Chapter 5: Problem 30
Suppose that, when a TCP segment is sent more than once, we take SampleRTT to be the time between the original transmission and the ACK, as in Figure \(5.10(\mathrm{a}) .\) Show that if a connection with a 1-packet window loses every other packet (i.e., each packet is transmitted twice), then EstimatedRTT increases to infinity. Assume TimeOut = EstimatedRTT; both algorithms presented in the text always set TimeOut even larger. Hint: EstimatedRTT \(=\) EstimatedRTT \(+\beta \times(\) SampleRT \(-\) EstimatedRTT).
Short Answer
Expert verified
EstimatedRTT increases exponentially due to retransmissions, and ultimately becomes infinite.
Step by step solution
01
Understand the given formula
The formula for EstimatedRTT is given by \( \text{EstimatedRTT} = \text{EstimatedRTT} + \beta \cdot (\text{SampleRTT} - \text{EstimatedRTT}) \). We need to understand how this formula behaves when packets are retransmitted due to loss.
02
Define initial conditions
Assume the initial EstimatedRTT is a finite value, say \( \text{EstimatedRTT}_0 \). Also, \( \beta \) is a constant value between 0 and 1 (typically \( \beta = 0.875 \)).
03
Analyze the time between retransmissions
When a packet is lost and retransmitted, SampleRTT is measured as the time interval from the original transmission to the acknowledgment (ACK) of the retransmitted packet.

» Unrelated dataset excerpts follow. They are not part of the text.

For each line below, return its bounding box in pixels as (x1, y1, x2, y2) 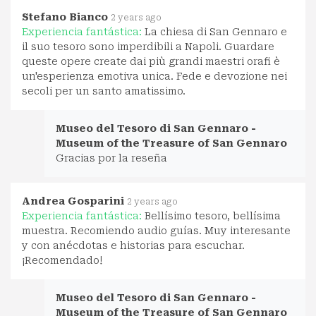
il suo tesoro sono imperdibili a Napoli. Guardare (22, 40, 274, 52)
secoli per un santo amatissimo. (22, 85, 186, 97)
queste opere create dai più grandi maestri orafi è (22, 55, 280, 67)
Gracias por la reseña (56, 152, 167, 164)
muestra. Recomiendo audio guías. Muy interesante (22, 224, 291, 236)
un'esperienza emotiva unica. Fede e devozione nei (22, 70, 287, 82)
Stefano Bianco (22, 11, 108, 23)
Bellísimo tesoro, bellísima (145, 209, 281, 221)
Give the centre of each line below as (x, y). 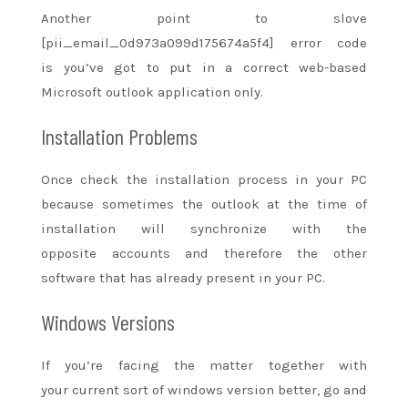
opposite (76, 253)
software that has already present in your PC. (183, 277)
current (97, 389)
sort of (145, 389)
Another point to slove (204, 18)
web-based (333, 67)
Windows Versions (108, 321)
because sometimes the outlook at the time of (204, 204)

This interval includes the timeout period plus the time to send the retransmitted packet and receive its ACK. Hence, SampleRTT increases more than in the case of no loss.
04
Calculate SampleRTT for retransmitted packets
Given that each packet is retransmitted, SampleRTT becomes larger with each loss because it waits for an extra timeout period before the ACK. If the timeout period equals the EstimatedRTT, SampleRTT for a retransmitted packet is approximately \(2 \times \text{EstimatedRTT}_n\) where \( \text{EstimatedRTT}_n \) is the EstimatedRTT before the retransmission.
05
Show the update for EstimatedRTT
After receiving the ACK for the retransmitted packet, EstimatedRTT is updated using the formula: \( \text{EstimatedRTT}_{n+1} = \text{EstimatedRTT}_n + \beta \cdot (2 \times \text{EstimatedRTT}_n - \text{EstimatedRTT}_n) \). Simplifying, this becomes\( \text{EstimatedRTT}_{n+1} = \text{EstimatedRTT}_n + \beta \cdot \text{EstimatedRTT}_n \).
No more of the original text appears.